Plutôt que Charles Péguy, Johanne est placé sous l’égide d’Arthur Rimbaud. Rimbaud, «grande passion d’adolescence et de jeune adulte» évoque – dans un texte qui l’interroge à plus d’un titre – «la jeunesse et l’insolence de la jeunesse». Consulté pour l’occasion, le collabo Robert Brasillach attache lui aussi, dans le Procès de Jeanne d’Arc (1941), une grande importance à «cette part de naïveté, l’aspect champêtre, agreste, de l’enfance de Jeanne d’Arc. Brasillach dit qu’elle représente ‘’l’insolente jeunesse”, contre le clergé, contre l’ordre établi, contre les bourgeois… C’est assez étonnant de voir ça chez lui, avec ce qu’il est devenu… Après, chez les fascistes, il y a un anti-bourgeoisisme. Cela étant, j’ai été surpris par Brasillach, cette ‘’insolente jeunesse”. Ça fait penser à Rimbaud ça.» Du rapprochement entre carpe et lapin, il rit lui-même et fort.
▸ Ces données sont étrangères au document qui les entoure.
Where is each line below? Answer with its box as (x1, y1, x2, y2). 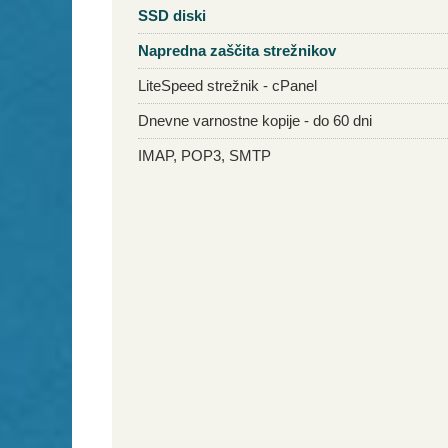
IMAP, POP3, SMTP (138, 147, 271, 164)
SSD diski (138, 7, 206, 24)
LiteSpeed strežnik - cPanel (138, 77, 317, 94)
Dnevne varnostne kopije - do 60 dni (138, 112, 372, 129)
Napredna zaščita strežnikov (138, 42, 336, 59)
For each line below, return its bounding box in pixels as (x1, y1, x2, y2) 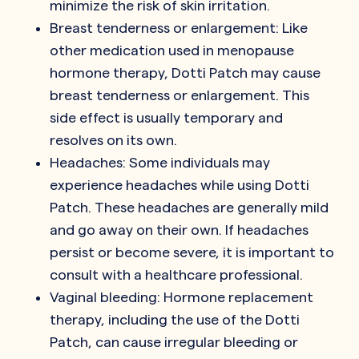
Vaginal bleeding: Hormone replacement (50, 288, 313, 305)
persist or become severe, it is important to (50, 244, 334, 260)
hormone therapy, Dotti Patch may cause (50, 64, 321, 80)
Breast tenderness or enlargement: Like (50, 19, 308, 35)
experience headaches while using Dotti (50, 176, 309, 192)
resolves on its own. (50, 131, 177, 147)
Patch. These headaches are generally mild (50, 199, 329, 215)
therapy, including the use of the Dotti (50, 311, 300, 327)
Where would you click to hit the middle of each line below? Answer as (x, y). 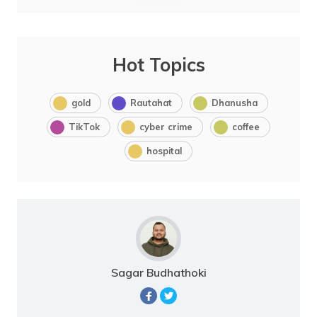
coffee (246, 127)
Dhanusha (234, 103)
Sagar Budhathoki (158, 273)
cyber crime (166, 127)
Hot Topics (158, 65)
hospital (164, 151)
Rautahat (151, 103)
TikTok (84, 127)
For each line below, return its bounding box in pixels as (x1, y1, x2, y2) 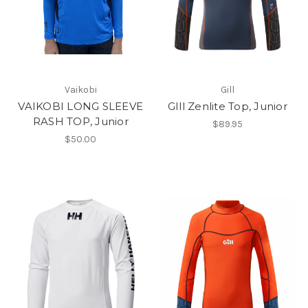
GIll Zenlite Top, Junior (167, 100, 287, 113)
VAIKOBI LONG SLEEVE (18, 100, 144, 113)
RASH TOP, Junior (32, 115, 129, 129)
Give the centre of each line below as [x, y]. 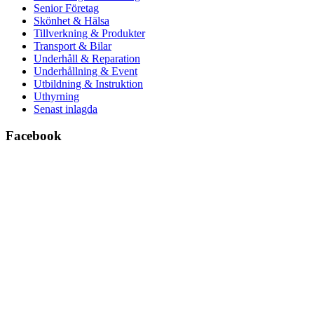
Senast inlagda [66, 109]
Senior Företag [66, 8]
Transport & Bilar [73, 46]
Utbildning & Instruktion [88, 83]
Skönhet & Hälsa [71, 20]
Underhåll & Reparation [87, 58]
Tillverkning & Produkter [89, 33]
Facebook [34, 136]
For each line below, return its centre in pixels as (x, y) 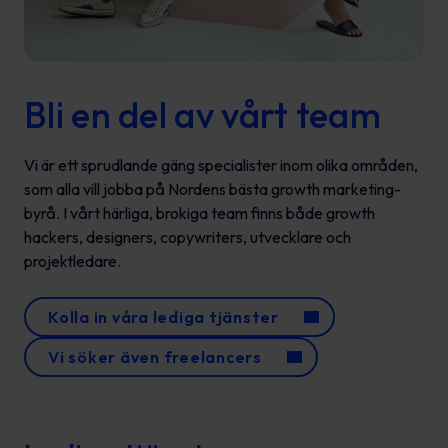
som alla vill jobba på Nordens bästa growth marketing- (212, 189)
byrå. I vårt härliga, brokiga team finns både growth (199, 213)
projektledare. (72, 261)
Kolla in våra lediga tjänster (163, 317)
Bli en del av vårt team (202, 114)
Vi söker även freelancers (155, 357)
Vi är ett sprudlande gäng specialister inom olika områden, (221, 165)
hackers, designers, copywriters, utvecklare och (187, 237)
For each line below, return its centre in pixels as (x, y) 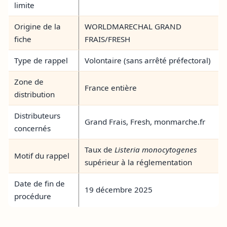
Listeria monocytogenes (156, 149)
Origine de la (38, 26)
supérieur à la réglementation (139, 162)
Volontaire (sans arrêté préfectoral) (148, 60)
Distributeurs (37, 115)
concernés (33, 128)
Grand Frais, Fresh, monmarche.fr (145, 121)
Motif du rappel (42, 155)

Quant à l’exergue rimbaldienne, lisons-la ; elle tient du manifeste : «Quand irons-nous, par-delà les grèves et les monts, saluer la naissance du travail nouveau, la sagesse nouvelle, la fuite des tyrans et des démons, la fin de la superstition, adorer – les premiers ! – Noël sur la terre !»
«Langue enfant»
Dans un entretien récent à la revue franco-belge anticapitaliste Ballast, Marc Graciano indiquait tendre vers une langue «noëlle», en particulier pour «ce que j’écris en ce moment sur Jeanne d’Arc». Mais c’est quoi au juste, demande-t-on sur place, cette langue «noëlle» ? «C’est la langue enfant. C’est cette idée de récréer, de repartir des origines, ou des supposées origines. Je ne voudrais pas qu’on croie que je cherche à imiter une langue ancienne, ce n’est pas purement réactionnaire. Ça n’aurait pas de sens de seulement utiliser la langue du XVe siècle.» Le danger serait de virer pastiche, or ce n’est pas le genre de la maison. «Ce n’est pas les Visiteurs. L’idée, c’est de renaître, refaire les choses à neuf. Noël, étymologiquement, c’est nouveau. Je ne sais pas si ça a été utilisé comme adjectif dans le passé, mais je pense que oui. Je crois que, quand un nouveau roi était sacré, on criait : ‘’Noël ! Noël !’’»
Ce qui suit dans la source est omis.